Hoje, Tânia pratica exercícios físicos cinco vezes por semana e evita ao máximo alimentos gordurosos. Além de controlar o diabetes e a hipertensão, ela conta que o novo estilo de vida só tem vantagens. “Não sinto mais cansaço, mal-estar. Antes, estava sempre ofegante”, compara. Ainda que não seja sua preocupação principal, ela garante que o ganho estético também compensa o esforço de trocar grandes quantidades de carne por grãos, salada e frutas. “Perdi mais ou menos 12kg depois que comecei a fazer a dieta, há três anos”, gaba-se.

 

 

Sem saber

Muitas vezes assintomática, a doença pode passar desapercebida por muito tempo. Diferentemente do diabetes tipo 1, em que não há produção de insulina, o tipo 2 ocorre devido a uma resistência do organismo ao hormônio.
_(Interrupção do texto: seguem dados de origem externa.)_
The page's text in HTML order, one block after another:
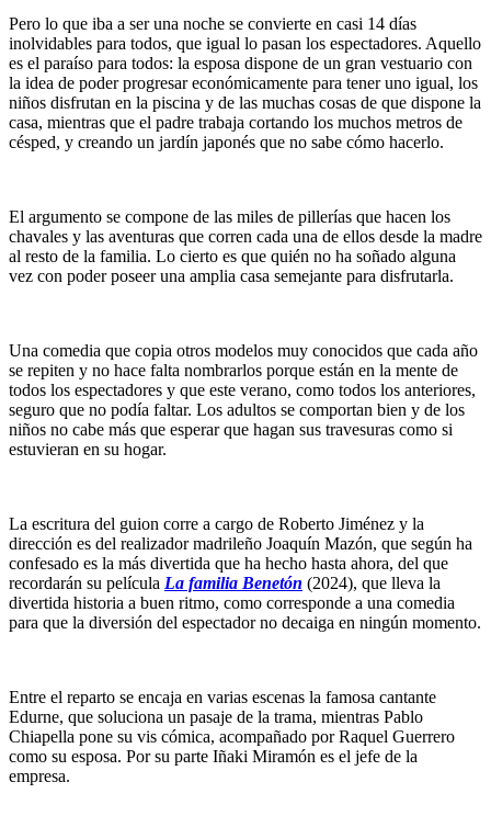
Pero lo que iba a ser una noche se convierte en casi 14 días
inolvidables para todos, que igual lo pasan los espectadores. Aquello
es el paraíso para todos: la esposa dispone de un gran vestuario con
la idea de poder progresar económicamente para tener uno igual, los
niños disfrutan en la piscina y de las muchas cosas de que dispone la
casa, mientras que el padre trabaja cortando los muchos metros de
césped, y creando un jardín japonés que no sabe cómo hacerlo.
El argumento se compone de las miles de pillerías que hacen los
chavales y las aventuras que corren cada una de ellos desde la madre
al resto de la familia. Lo cierto es que quién no ha soñado alguna
vez con poder poseer una amplia casa semejante para disfrutarla.
Una comedia que copia otros modelos muy conocidos que cada año
se repiten y no hace falta nombrarlos porque están en la mente de
todos los espectadores y que este verano, como todos los anteriores,
seguro que no podía faltar. Los adultos se comportan bien y de los
niños no cabe más que esperar que hagan sus travesuras como si
estuvieran en su hogar.
La escritura del guion corre a cargo de Roberto Jiménez y la
dirección es del realizador madrileño Joaquín Mazón, que según ha
confesado es la más divertida que ha hecho hasta ahora, del que
recordarán su película La familia Benetón (2024), que lleva la
divertida historia a buen ritmo, como corresponde a una comedia
para que la diversión del espectador no decaiga en ningún momento.
Entre el reparto se encaja en varias escenas la famosa cantante
Edurne, que soluciona un pasaje de la trama, mientras Pablo
Chiapella pone su vis cómica, acompañado por Raquel Guerrero
como su esposa. Por su parte Iñaki Miramón es el jefe de la
empresa.
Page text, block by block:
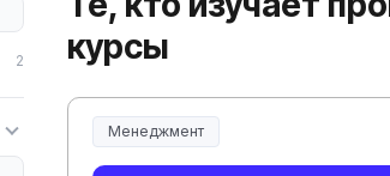
2
курсы
Менеджмент
Менеджмент и управление
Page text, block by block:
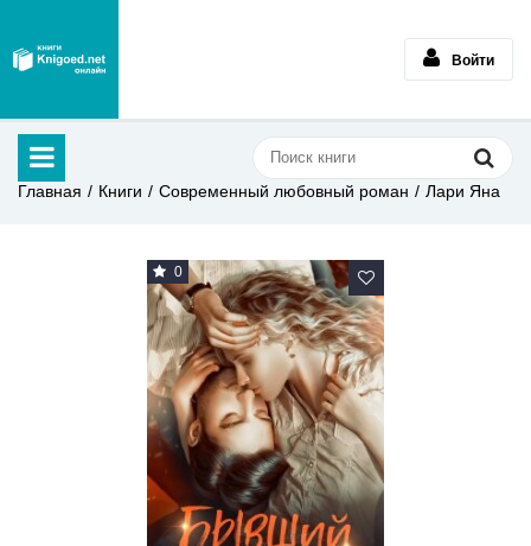
Войти
Главная Книги Современный любовный роман Лари Яна
0
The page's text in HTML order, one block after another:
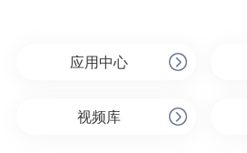
应用中心
视频库
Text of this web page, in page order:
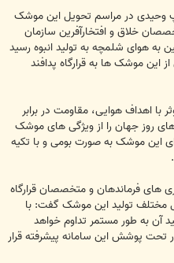
وحیدی در مراسم تحویل این موشک
خلاق و افتخارآفرین سازمان
هوای شلمچه به تولید انبوه رسید
این موشک ها به قرارگاه پدافند
با اهداف هوایی، مقاومت در برابر
روز جهان را از ویژگی های موشک
این موشک به صورت بومی و با تکیه
های فرماندهان و متخصصان قرارگاه
مختلف تولید این موشک گفت: با
آن به طور مستمر تداوم خواهد
پوشش این سامانه پیشرفته قرار
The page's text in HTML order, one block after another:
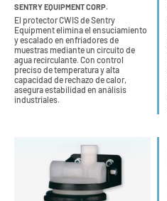
SENTRY EQUIPMENT CORP.
El protector CWIS de Sentry
Equipment elimina el ensuciamiento
y escalado en enfriadores de
muestras mediante un circuito de
agua recirculante. Con control
preciso de temperatura y alta
capacidad de rechazo de calor,
asegura estabilidad en análisis
industriales.
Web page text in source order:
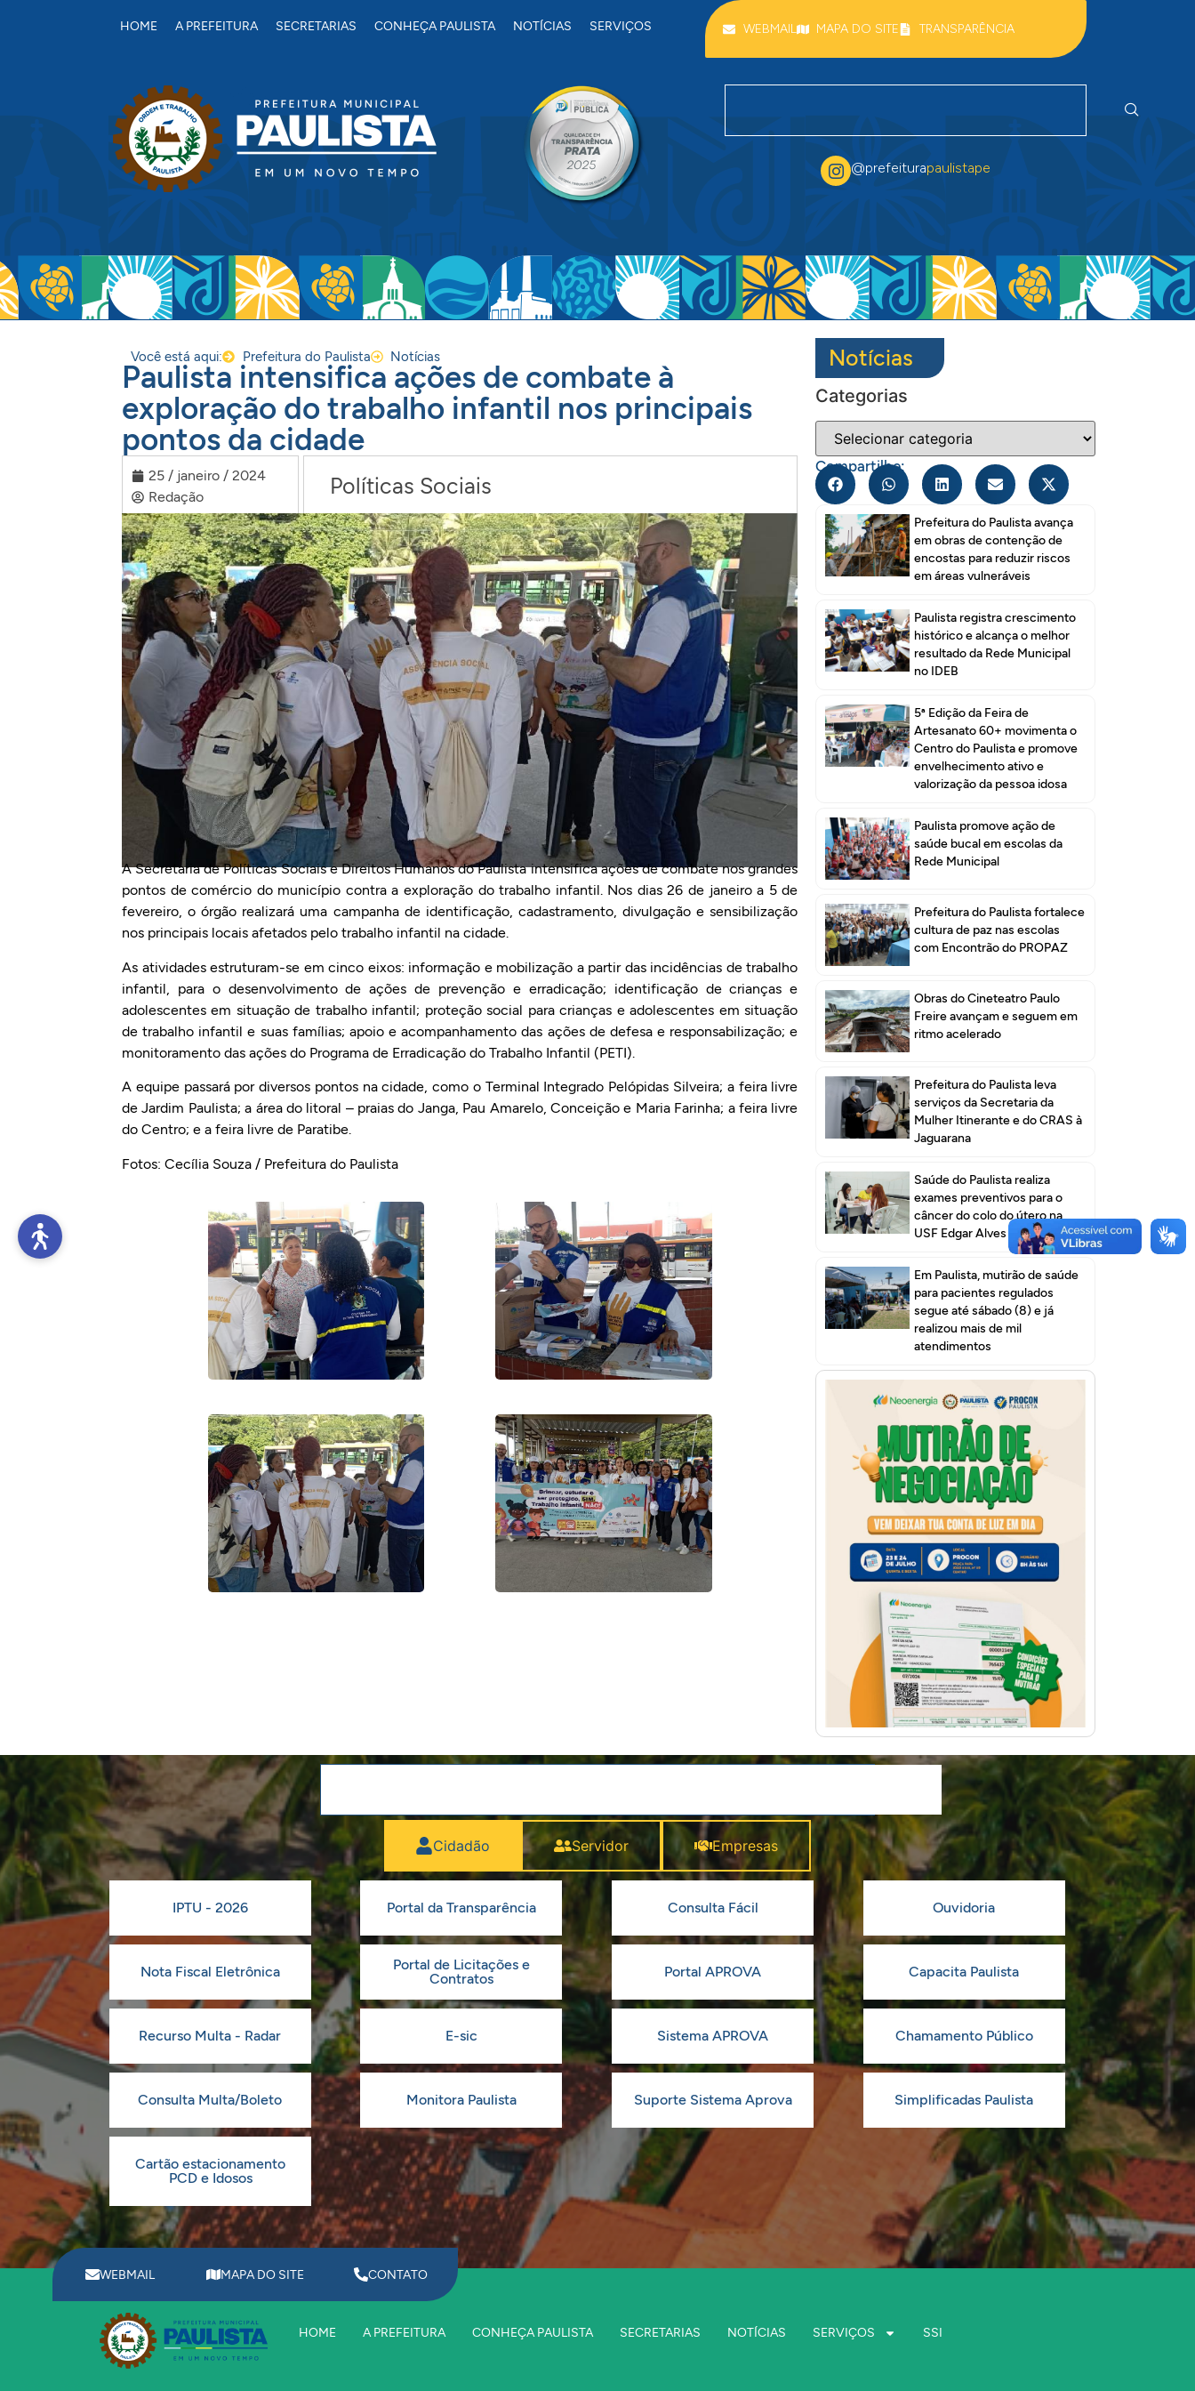
HOME A PREFEITURA SECRETARIAS CONHEÇA PAULISTA NOTÍCIAS SERVIÇOS WEBMAIL MAPA DO SITE TRANSPARÊNCIA
@prefeiturapaulistape
Você está aqui: Prefeitura do Paulista Notícias
Paulista intensifica ações de combate à
exploração do trabalho infantil nos principais
pontos da cidade
25 / janeiro / 2024
Redação
Políticas Sociais
A Secretaria de Políticas Sociais e Direitos Humanos do Paulista intensifica ações de combate nos grandes
pontos de comércio do município contra a exploração do trabalho infantil. Nos dias 26 de janeiro a 5 de
fevereiro, o órgão realizará uma campanha de identificação, cadastramento, divulgação e sensibilização
nos principais locais afetados pelo trabalho infantil na cidade.
As atividades estruturam-se em cinco eixos: informação e mobilização a partir das incidências de trabalho
infantil, para o desenvolvimento de ações de prevenção e erradicação; identificação de crianças e
adolescentes em situação de trabalho infantil; proteção social para crianças e adolescentes em situação
de trabalho infantil e suas famílias; apoio e acompanhamento das ações de defesa e responsabilização; e
monitoramento das ações do Programa de Erradicação do Trabalho Infantil (PETI).
A equipe passará por diversos pontos na cidade, como o Terminal Integrado Pelópidas Silveira; a feira livre
de Jardim Paulista; a área do litoral – praias do Janga, Pau Amarelo, Conceição e Maria Farinha; a feira livre
do Centro; e a feira livre de Paratibe.
Fotos: Cecília Souza / Prefeitura do Paulista
Notícias
Categorias
Compartilhe:
Prefeitura do Paulista avança
em obras de contenção de
encostas para reduzir riscos
em áreas vulneráveis
Paulista registra crescimento
histórico e alcança o melhor
resultado da Rede Municipal
no IDEB
5ª Edição da Feira de
Artesanato 60+ movimenta o
Centro do Paulista e promove
envelhecimento ativo e
valorização da pessoa idosa
Paulista promove ação de
saúde bucal em escolas da
Rede Municipal
Prefeitura do Paulista fortalece
cultura de paz nas escolas
com Encontrão do PROPAZ
Obras do Cineteatro Paulo
Freire avançam e seguem em
ritmo acelerado
Prefeitura do Paulista leva
serviços da Secretaria da
Mulher Itinerante e do CRAS à
Jaguarana
Saúde do Paulista realiza
exames preventivos para o
câncer do colo do útero na
USF Edgar Alves I
Em Paulista, mutirão de saúde
para pacientes regulados
segue até sábado (8) e já
realizou mais de mil
atendimentos
Cidadão Servidor Empresas
IPTU - 2026 Portal da Transparência Consulta Fácil Ouvidoria
Nota Fiscal Eletrônica
Portal de Licitações e
Contratos
Portal APROVA Capacita Paulista
Recurso Multa - Radar E-sic Sistema APROVA Chamamento Público
Consulta Multa/Boleto Monitora Paulista Suporte Sistema Aprova Simplificadas Paulista
Cartão estacionamento
PCD e Idosos
WEBMAIL MAPA DO SITE CONTATO
HOME A PREFEITURA CONHEÇA PAULISTA SECRETARIAS NOTÍCIAS SERVIÇOS SSI
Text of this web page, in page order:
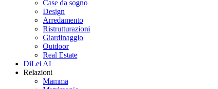
Case da sogno
Design
Arredamento
Ristrutturazioni
Giardinaggio
Outdoor
Real Estate
DiLei AI
Relazioni
Mamma
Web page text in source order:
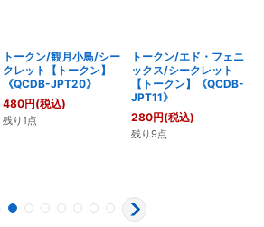
トークン/観月小鳥/シー
クレット【トークン】
《QCDB-JPT20》
480円(税込)
残り1点
トークン/エド・フェニ
ックス/シークレット
【トークン】《QCDB-
JPT11》
280円(税込)
残り9点
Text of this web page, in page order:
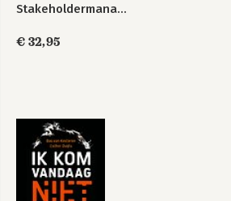
dialoog
Bekijk alle boeken
Stakeholdermanagement
€ 32,95
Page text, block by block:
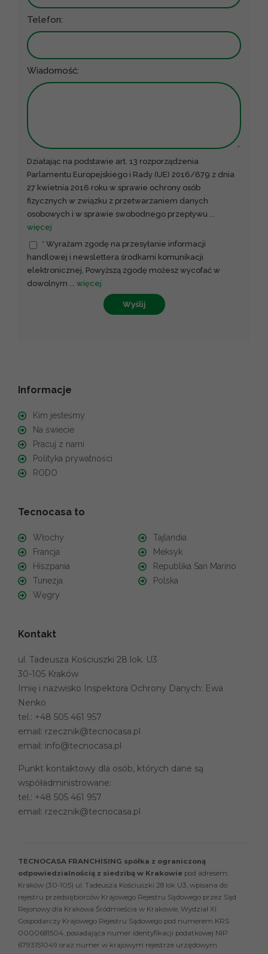
Telefon:
Wiadomość:
Działając na podstawie art. 13 rozporządzenia
Parlamentu Europejskiego i Rady (UE) 2016/679 z dnia
27 kwietnia 2016 roku w sprawie ochrony osób
fizycznych w związku z przetwarzaniem danych
osobowych i w sprawie swobodnego przepływu ...
więcej
* Wyrażam zgodę na przesyłanie informacji
handlowej i newslettera środkami komunikacji
elektronicznej. Powyższą zgodę możesz wycofać w
dowolnym ... więcej
Wyślij
Informacje
Kim jesteśmy
Na świecie
Pracuj z nami
Polityka prywatności
RODO
Tecnocasa to
Włochy
Francja
Hiszpania
Tunezja
Węgry
Tajlandia
Meksyk
Republika San Marino
Polska
Kontakt
ul. Tadeusza Kościuszki 28 lok. U3
30-105 Kraków
Imię i nazwisko Inspektora Ochrony Danych: Ewa
Nenko
tel.: +48 505 461 957
email: rzecznik@tecnocasa.pl
email: info@tecnocasa.pl
Punkt kontaktowy dla osób, których dane są
współadministrowane:
tel.: +48 505 461 957
email: rzecznik@tecnocasa.pl
TECNOCASA FRANCHISING spółka z ograniczoną
odpowiedzialnością z siedzibą w Krakowie pod adresem:
Kraków (30-105) ul. Tadeusza Kościuszki 28 lok U3, wpisana do
rejestru przedsiębiorców Krajowego Rejestru Sądowego przez Sąd
Rejonowy dla Krakowa Śródmieścia w Krakowie, Wydział XI
Gospodarczy Krajowego Rejestru Sądowego pod numerem KRS
0000681504, posiadająca numer identyfikacji podatkowej NIP
6793151049 oraz numer w krajowym rejestrze urzędowym
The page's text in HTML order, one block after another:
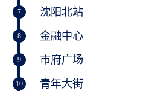
7 沈阳北站
8 金融中心
9 市府广场
10 青年大街
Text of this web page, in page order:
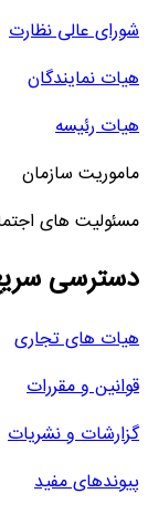
شورای عالی نظارت
هیات نمایندگان
هیات رئیسه
ماموریت سازمان
مسئولیت های
دسترسی
هیات های تجاری
قوانین و مقررات
گزارشات و نشریات
پیوندهای مفید
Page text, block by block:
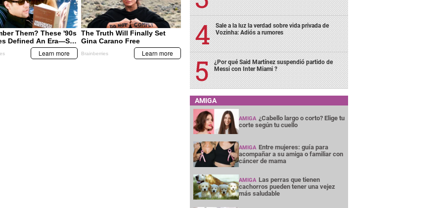
Sale a la luz la verdad sobre vida privada de
Vozinha: Adiós a rumores
¿Por qué Said Martínez suspendió partido de
Messi con Inter Miami ?
AMIGA
AMIGA ¿Cabello largo o corto? Elige tu
corte según tu cuello
AMIGA Entre mujeres: guía para
acompañar a su amiga o familiar con
cáncer de mama
AMIGA Las perras que tienen
cachorros pueden tener una vejez
más saludable

Essa versão da doença é a única que pode ser evitada, com a ajuda de uma dieta balanceada e exercícios físicos regulares. O brasileiro, contudo, parece não estar muito preocupado em diminuir a quantidade de carne vermelha no prato. Segundo dados do Sistema de Monitoramento de Fatores de Risco e Proteção para Doenças Crônicas Não Transmissíveis (Vigitel) de 2010, 45,5% dos homens comem carne com excesso de gordura. As mulheres são mais contidas: 24,5% admitem consumir o alimento.